The femto slider is the smallest in size among the sliders available at present. Its external size is 0.85 mm×0.7 mm×0.23 mm. Reducing the external size of a slider is advantageous in point of cost because the number of sliders capable of being taken out from a single wafer increases, and it is also suitable for the reduction in size of a magnetic disk drive. In a magnetic disk drive of a load/unload type, a slider sometimes strikes against the surface of a magnetic disk at the time of loading thereof from a ramp. Therefore, in a magnetic disk drive of a load/unload type, in order to ensure safety of recorded data, a non-recording area is usually provided outside an outermost radius track on a magnetic disk. Since the femto slider is small-sized, it is advantageous in that the width of the non-recording area can be decreased and the recording capacity of the magnetic disk can be increased thereby. In this case, a magnetic disk having a smaller diameter is more advantageous.
Since the longitudinal size of the femto slider is about 70% of that of the pico slider, there accrues an advantage such that the flying height compliance performance for disk curvature formed in the track circumference direction on a rotating magnetic disk surface is superior and a flying height of the slider becomes stable. When the femto slider and the pico slider are allowed to fly over the same disk and their amounts of change in flying height are compared with each other, the amount of change in flying height of the femto slider based on an ideal flying height over a magnetic disk, i.e., flying sensitivity, is about half of that of the pico slider.

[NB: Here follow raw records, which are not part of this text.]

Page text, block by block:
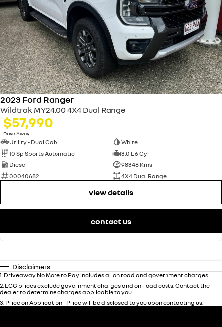
2023 Ford Ranger
Wildtrak MY24.00 4X4 Dual Range
$57,990
Drive Away1
Utility - Dual Cab
White
10 Sp Sports Automatic
3.0 L 6 Cyl
Diesel
98348 Kms
00040682
4X4 Dual Range
view details
contact us
Disclaimers
1. Driveaway No More to Pay includes all on road and government charges.
2. EGC prices exclude government charges and on-road costs. Contact the
dealer to determine charges applicable to you.
3. Price on Application - Price will be disclosed to you upon contacting us.
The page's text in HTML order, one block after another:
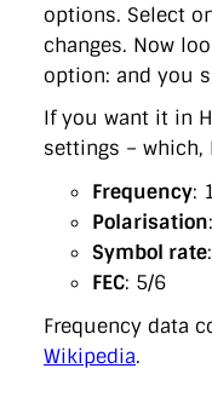
options. Select
changes. Now
option: and you
If you want it in
settings – which,
Frequency:
Polarisation
Symbol rate
FEC: 5/6
Frequency data
Wikipedia.

In the case of the femto slider, the area of an air bearing surface (ABS) formed on its side opposed to the magnetic disk is about half of that of the pico slider. The femto slider has heretofore been used in a 2.5-inch type magnetic disk drive having a nominal magnetic disk diameter of 2.5 inches (1 inch=25.4 mm), but the application thereof to a smaller-size magnetic disk drive such as one having a nominal magnetic disk diameter of 1 inch or less is also very advantageous because of such advantages as the reduction in width of the non-recording area and in size.

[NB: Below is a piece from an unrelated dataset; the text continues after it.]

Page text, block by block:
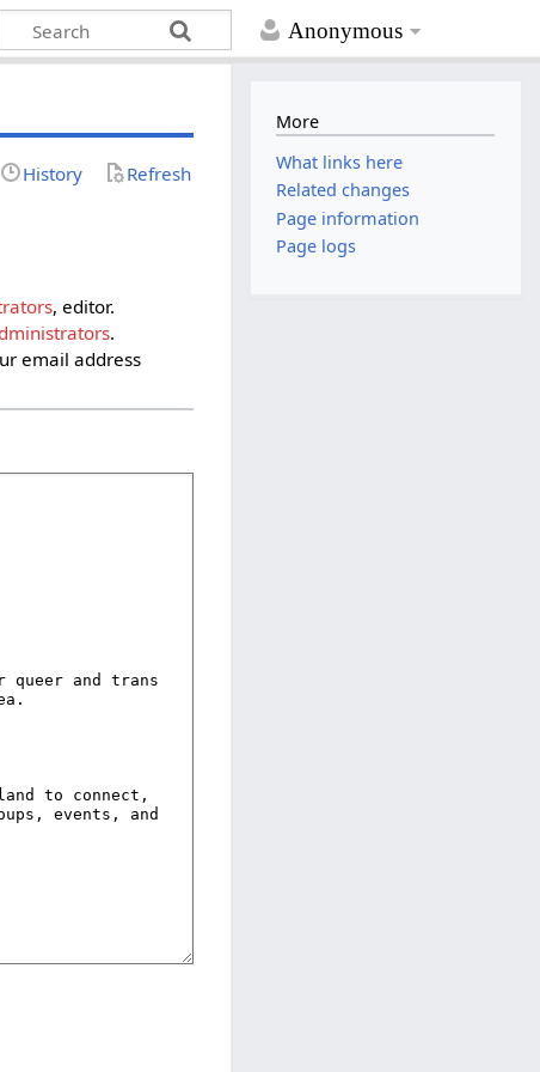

In a small-sized magnetic disk drive having a small diameter of a spindle bearing and a small radius up to an innermost radius track, there sometimes occurs a case where, unless the rotational speed is increased, there is not obtained a sufficiently high flow velocity of an air current for forming an air bearing in the innermost radius track disposed on the innermost side. A solution to this problem is known wherein the rotational speed of a spindle motor is increased to increase the linear velocity of the innermost radius track. But this method is restricted by such problems as an increase in power consumption and the need of a high voltage for driving the spindle motor. Thus, for adopting the femto slider in a small-sized magnetic disk drive, it is necessary to solve various problems caused by a decrease in the ABS area of the slider and a decrease in the flow velocity of the air current.

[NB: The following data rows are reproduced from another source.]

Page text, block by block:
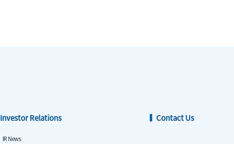
Investor Relations
IR News
Contact Us
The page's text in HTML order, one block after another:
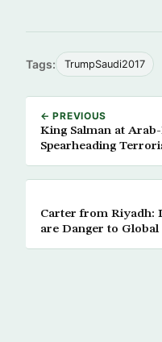
Tags: TrumpSaudi2017
← PREVIOUS
King Salman at
Spearheading
Carter from Riyadh:
are Danger to

In US 2003-0218832 describes an example in which a femto slider is applied to a 2.5-inch type magnetic disk drive and a suspension load is set at 29.4 mN (see paragraph [0096] and FIG. 8). On page 53 of Structure and Application of Hard Disk Drive, CQ Publishing Co., Ltd., published Jul. 1, 2003, there is a description to the effect that a femto slider is used at a spring load of 1 to 2 gf (9.8 mN to 19.6 mN).